Information START
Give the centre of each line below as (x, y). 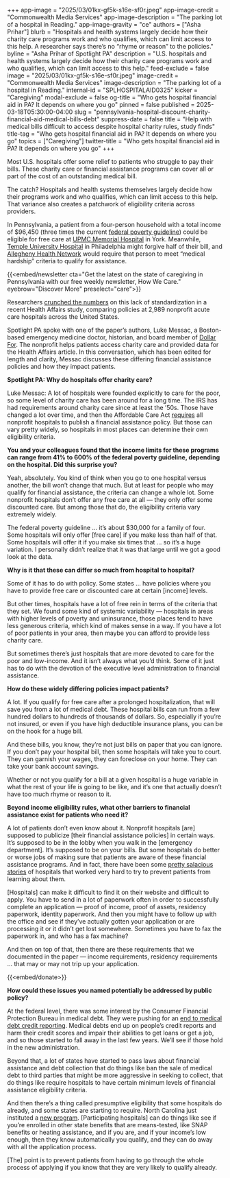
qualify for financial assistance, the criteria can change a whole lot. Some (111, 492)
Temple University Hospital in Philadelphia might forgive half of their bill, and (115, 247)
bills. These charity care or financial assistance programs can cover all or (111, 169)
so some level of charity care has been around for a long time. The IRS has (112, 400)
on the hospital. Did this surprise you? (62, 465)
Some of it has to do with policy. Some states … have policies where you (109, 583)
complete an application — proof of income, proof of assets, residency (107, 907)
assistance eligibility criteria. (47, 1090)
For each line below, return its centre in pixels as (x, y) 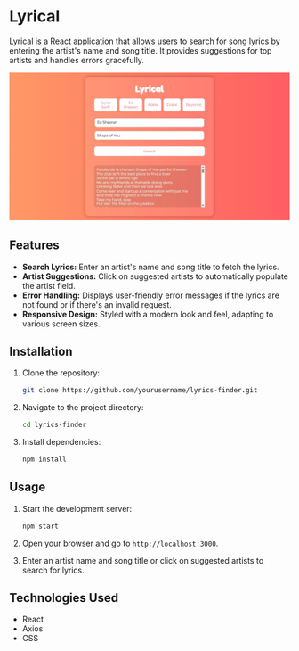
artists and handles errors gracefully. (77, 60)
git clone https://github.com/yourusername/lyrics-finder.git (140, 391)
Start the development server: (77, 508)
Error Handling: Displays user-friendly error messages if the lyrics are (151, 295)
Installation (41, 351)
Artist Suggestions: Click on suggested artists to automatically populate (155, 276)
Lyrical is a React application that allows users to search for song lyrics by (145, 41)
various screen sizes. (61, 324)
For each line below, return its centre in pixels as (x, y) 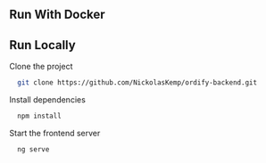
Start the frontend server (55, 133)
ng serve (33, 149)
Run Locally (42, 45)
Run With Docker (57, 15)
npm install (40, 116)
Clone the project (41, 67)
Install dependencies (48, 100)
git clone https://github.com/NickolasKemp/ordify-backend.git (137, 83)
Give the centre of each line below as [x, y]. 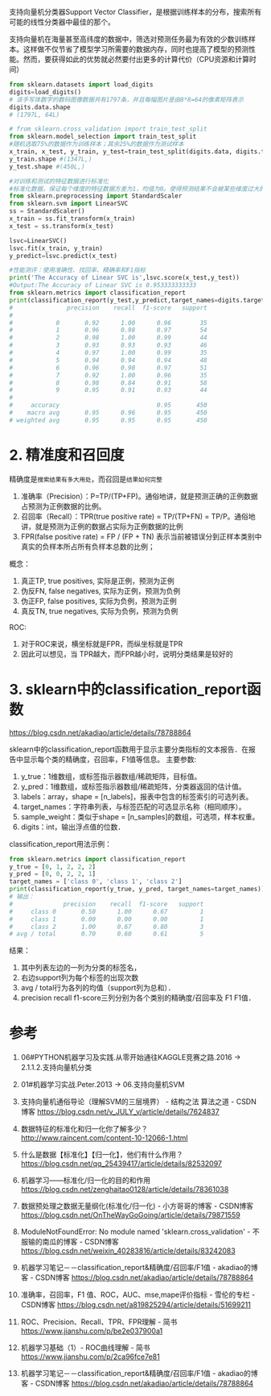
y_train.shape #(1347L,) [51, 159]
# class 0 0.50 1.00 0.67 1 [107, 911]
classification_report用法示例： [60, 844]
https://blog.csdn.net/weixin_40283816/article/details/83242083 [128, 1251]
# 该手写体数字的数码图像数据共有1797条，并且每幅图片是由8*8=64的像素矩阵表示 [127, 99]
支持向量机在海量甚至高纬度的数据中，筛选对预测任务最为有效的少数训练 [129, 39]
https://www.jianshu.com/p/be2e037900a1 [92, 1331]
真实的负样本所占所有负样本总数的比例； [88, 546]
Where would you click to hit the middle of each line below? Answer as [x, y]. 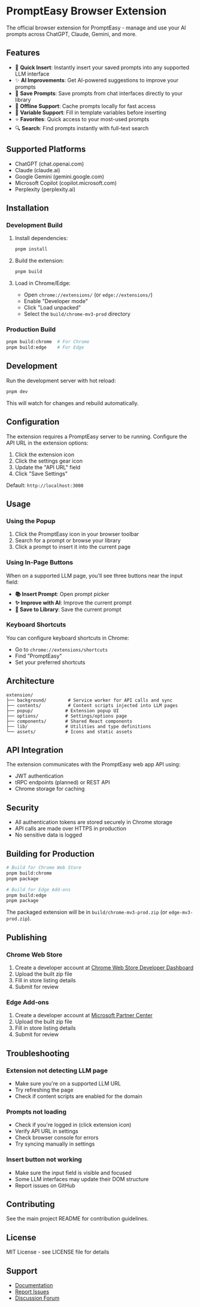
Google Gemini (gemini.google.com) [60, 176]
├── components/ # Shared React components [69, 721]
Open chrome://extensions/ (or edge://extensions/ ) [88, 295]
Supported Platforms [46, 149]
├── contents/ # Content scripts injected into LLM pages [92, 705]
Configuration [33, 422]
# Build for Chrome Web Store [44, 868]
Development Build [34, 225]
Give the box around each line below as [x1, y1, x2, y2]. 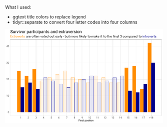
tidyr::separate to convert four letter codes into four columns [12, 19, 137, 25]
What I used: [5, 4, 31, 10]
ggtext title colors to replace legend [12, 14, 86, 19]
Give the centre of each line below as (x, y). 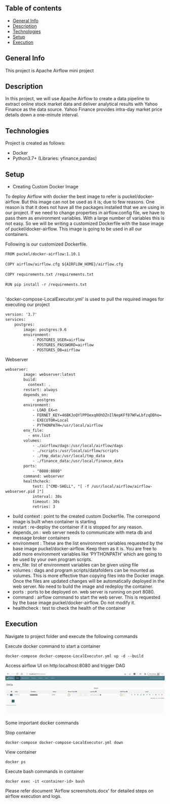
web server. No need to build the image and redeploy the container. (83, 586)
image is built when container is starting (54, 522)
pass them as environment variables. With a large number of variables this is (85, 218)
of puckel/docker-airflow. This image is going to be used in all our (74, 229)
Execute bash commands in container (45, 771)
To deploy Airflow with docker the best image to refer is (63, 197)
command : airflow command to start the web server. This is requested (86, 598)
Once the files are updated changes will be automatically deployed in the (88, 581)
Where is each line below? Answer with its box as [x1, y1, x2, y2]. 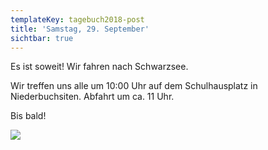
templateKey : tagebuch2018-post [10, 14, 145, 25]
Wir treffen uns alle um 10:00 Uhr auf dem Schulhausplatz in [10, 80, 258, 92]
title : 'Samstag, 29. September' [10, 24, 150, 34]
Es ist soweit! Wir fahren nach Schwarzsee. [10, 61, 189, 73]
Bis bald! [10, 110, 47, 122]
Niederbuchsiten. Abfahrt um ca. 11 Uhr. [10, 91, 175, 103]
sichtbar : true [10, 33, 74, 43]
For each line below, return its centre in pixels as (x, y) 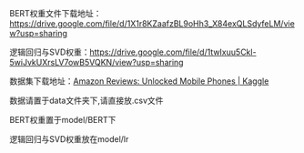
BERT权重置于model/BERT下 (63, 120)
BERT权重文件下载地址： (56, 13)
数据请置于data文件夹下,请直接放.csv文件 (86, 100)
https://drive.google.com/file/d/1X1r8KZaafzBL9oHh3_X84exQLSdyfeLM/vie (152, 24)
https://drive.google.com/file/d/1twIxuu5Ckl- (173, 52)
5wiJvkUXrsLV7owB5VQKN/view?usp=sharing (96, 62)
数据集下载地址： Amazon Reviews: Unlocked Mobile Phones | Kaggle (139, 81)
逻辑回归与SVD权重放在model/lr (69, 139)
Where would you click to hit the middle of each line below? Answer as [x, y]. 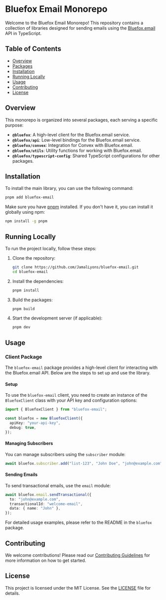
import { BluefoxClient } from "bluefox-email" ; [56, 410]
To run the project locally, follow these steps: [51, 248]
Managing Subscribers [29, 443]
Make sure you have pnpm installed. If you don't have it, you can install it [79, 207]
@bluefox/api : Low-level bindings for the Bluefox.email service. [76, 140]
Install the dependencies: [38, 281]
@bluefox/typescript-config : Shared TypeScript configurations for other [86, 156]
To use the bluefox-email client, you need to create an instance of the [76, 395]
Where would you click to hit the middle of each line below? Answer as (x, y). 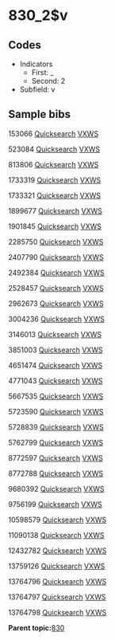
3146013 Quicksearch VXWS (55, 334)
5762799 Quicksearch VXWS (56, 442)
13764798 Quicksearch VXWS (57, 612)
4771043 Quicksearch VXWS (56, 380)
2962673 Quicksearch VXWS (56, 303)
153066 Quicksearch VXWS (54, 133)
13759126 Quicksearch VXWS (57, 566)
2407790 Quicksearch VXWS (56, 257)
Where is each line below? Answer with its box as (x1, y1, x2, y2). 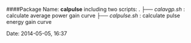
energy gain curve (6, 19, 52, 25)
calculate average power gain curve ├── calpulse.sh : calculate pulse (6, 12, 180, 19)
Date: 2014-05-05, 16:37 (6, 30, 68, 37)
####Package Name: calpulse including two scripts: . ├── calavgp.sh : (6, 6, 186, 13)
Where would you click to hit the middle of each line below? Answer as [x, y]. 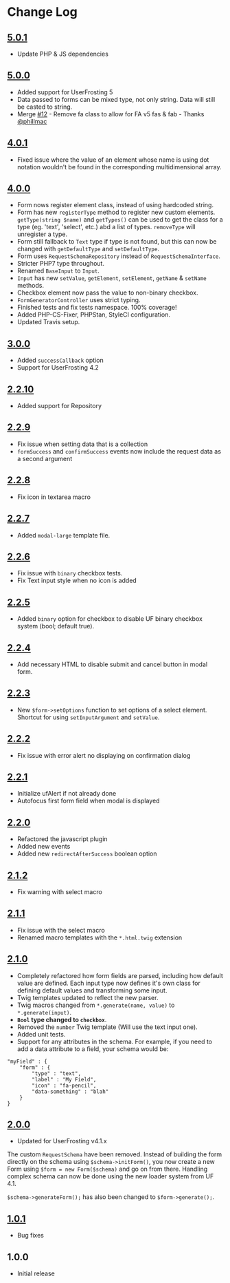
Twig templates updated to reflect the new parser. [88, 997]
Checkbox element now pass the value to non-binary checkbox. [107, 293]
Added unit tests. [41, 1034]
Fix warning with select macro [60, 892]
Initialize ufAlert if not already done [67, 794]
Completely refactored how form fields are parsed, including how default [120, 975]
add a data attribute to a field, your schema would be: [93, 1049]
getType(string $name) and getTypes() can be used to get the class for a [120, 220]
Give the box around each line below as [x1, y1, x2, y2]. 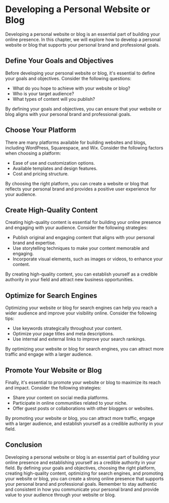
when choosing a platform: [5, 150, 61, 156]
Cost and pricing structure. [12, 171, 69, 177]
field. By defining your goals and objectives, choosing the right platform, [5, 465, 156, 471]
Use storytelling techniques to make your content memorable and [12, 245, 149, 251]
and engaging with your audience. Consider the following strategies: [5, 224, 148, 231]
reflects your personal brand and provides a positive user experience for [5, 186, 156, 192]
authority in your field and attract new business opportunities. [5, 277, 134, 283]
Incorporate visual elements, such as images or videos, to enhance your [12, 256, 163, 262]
Information END
● **What needs to be done**:
Every line above should be output exactly, except for the pictures.

● **Solution to this exercise**:
Give the centre of each line below as (x, y). 
qualify for financial assistance, the criteria can change a whole lot. Some (111, 492)
Temple University Hospital in Philadelphia might forgive half of their bill, and (115, 247)
bills. These charity care or financial assistance programs can cover all or (111, 169)
so some level of charity care has been around for a long time. The IRS has (112, 400)
on the hospital. Did this surprise you? (62, 465)
Some of it has to do with policy. Some states … have policies where you (109, 583)
complete an application — proof of income, proof of assets, residency (107, 907)
assistance eligibility criteria. (47, 1090)
For each line below, return its centre in pixels as (x, y) 
artists and handles errors gracefully. (77, 60)
git clone https://github.com/yourusername/lyrics-finder.git (140, 391)
Start the development server: (77, 508)
Error Handling: Displays user-friendly error messages if the lyrics are (151, 295)
Installation (41, 351)
Artist Suggestions: Click on suggested artists to automatically populate (155, 276)
Lyrical is a React application that allows users to search for song lyrics by (145, 41)
various screen sizes. (61, 324)
For each line below, return its centre in pixels as (x, y) 
Start the frontend server (55, 133)
ng serve (33, 149)
Run Locally (42, 45)
Run With Docker (57, 15)
npm install (40, 116)
Clone the project (41, 67)
Install dependencies (48, 100)
git clone https://github.com/NickolasKemp/ordify-backend.git (137, 83)
Give the centre of each line below as [x, y]. 
y_train.shape #(1347L,) [51, 159]
# class 0 0.50 1.00 0.67 1 [107, 911]
classification_report用法示例： [60, 844]
https://blog.csdn.net/weixin_40283816/article/details/83242083 [128, 1251]
# 该手写体数字的数码图像数据共有1797条，并且每幅图片是由8*8=64的像素矩阵表示 [127, 99]
支持向量机在海量甚至高纬度的数据中，筛选对预测任务最为有效的少数训练 [129, 39]
https://www.jianshu.com/p/be2e037900a1 [92, 1331]
真实的负样本所占所有负样本总数的比例； [88, 546]
Where would you click to hit the middle of each line below? Answer as [x, y]. 
Google Gemini (gemini.google.com) [60, 176]
├── components/ # Shared React components [69, 721]
Open chrome://extensions/ (or edge://extensions/ ) [88, 295]
Supported Platforms [46, 149]
├── contents/ # Content scripts injected into LLM pages [92, 705]
Configuration [33, 422]
# Build for Chrome Web Store [44, 868]
Development Build [34, 225]
Give the box around each line below as [x1, y1, x2, y2]. 
tidyr::separate to convert four letter codes into four columns [12, 19, 137, 25]
What I used: [5, 4, 31, 10]
ggtext title colors to replace legend [12, 14, 86, 19]
Give the centre of each line below as (x, y). 
web server. No need to build the image and redeploy the container. (83, 586)
image is built when container is starting (54, 522)
pass them as environment variables. With a large number of variables this is (85, 218)
of puckel/docker-airflow. This image is going to be used in all our (74, 229)
Execute bash commands in container (45, 771)
To deploy Airflow with docker the best image to refer is (63, 197)
command : airflow command to start the web server. This is requested (86, 598)
Once the files are updated changes will be automatically deployed in the (88, 581)
Where is each line below? Answer with its box as [x1, y1, x2, y2]. 
templateKey : tagebuch2018-post [10, 14, 145, 25]
Wir treffen uns alle um 10:00 Uhr auf dem Schulhausplatz in [10, 80, 258, 92]
title : 'Samstag, 29. September' [10, 24, 150, 34]
Es ist soweit! Wir fahren nach Schwarzsee. [10, 61, 189, 73]
Bis bald! [10, 110, 47, 122]
Niederbuchsiten. Abfahrt um ca. 11 Uhr. [10, 91, 175, 103]
sichtbar : true [10, 33, 74, 43]
For each line below, return its centre in pixels as (x, y) 
BERT权重置于model/BERT下 (63, 120)
BERT权重文件下载地址： (56, 13)
数据请置于data文件夹下,请直接放.csv文件 (86, 100)
https://drive.google.com/file/d/1X1r8KZaafzBL9oHh3_X84exQLSdyfeLM/vie (152, 24)
https://drive.google.com/file/d/1twIxuu5Ckl- (173, 52)
5wiJvkUXrsLV7owB5VQKN/view?usp=sharing (96, 62)
数据集下载地址： Amazon Reviews: Unlocked Mobile Phones | Kaggle (139, 81)
逻辑回归与SVD权重放在model/lr (69, 139)
Where would you click to hit the middle of each line below? Answer as [x, y]. 
import { BluefoxClient } from "bluefox-email" ; [56, 410]
To run the project locally, follow these steps: [51, 248]
Managing Subscribers [29, 443]
Make sure you have pnpm installed. If you don't have it, you can install it [79, 207]
@bluefox/api : Low-level bindings for the Bluefox.email service. [76, 140]
Install the dependencies: [38, 281]
@bluefox/typescript-config : Shared TypeScript configurations for other [86, 156]
To use the bluefox-email client, you need to create an instance of the [76, 395]
Where would you click to hit the middle of each line below? Answer as (x, y). 
3146013 Quicksearch VXWS (55, 334)
5762799 Quicksearch VXWS (56, 442)
13764798 Quicksearch VXWS (57, 612)
4771043 Quicksearch VXWS (56, 380)
2962673 Quicksearch VXWS (56, 303)
153066 Quicksearch VXWS (54, 133)
13759126 Quicksearch VXWS (57, 566)
2407790 Quicksearch VXWS (56, 257)
Where is each line below? Answer with its box as (x1, y1, x2, y2). 
energy gain curve (6, 19, 52, 25)
calculate average power gain curve ├── calpulse.sh : calculate pulse (6, 12, 180, 19)
Date: 2014-05-05, 16:37 (6, 30, 68, 37)
####Package Name: calpulse including two scripts: . ├── calavgp.sh : (6, 6, 186, 13)
Where would you click to hit the middle of each line below? Answer as [x, y]. 
Twig templates updated to reflect the new parser. [88, 997]
Checkbox element now pass the value to non-binary checkbox. [107, 293]
Added unit tests. [41, 1034]
Fix warning with select macro [60, 892]
Initialize ufAlert if not already done [67, 794]
Completely refactored how form fields are parsed, including how default [120, 975]
add a data attribute to a field, your schema would be: [93, 1049]
getType(string $name) and getTypes() can be used to get the class for a [120, 220]
Give the box around each line below as [x1, y1, x2, y2]. 
when choosing a platform: [5, 150, 61, 156]
Cost and pricing structure. [12, 171, 69, 177]
field. By defining your goals and objectives, choosing the right platform, [5, 465, 156, 471]
Use storytelling techniques to make your content memorable and [12, 245, 149, 251]
and engaging with your audience. Consider the following strategies: [5, 224, 148, 231]
reflects your personal brand and provides a positive user experience for [5, 186, 156, 192]
authority in your field and attract new business opportunities. [5, 277, 134, 283]
Incorporate visual elements, such as images or videos, to enhance your [12, 256, 163, 262]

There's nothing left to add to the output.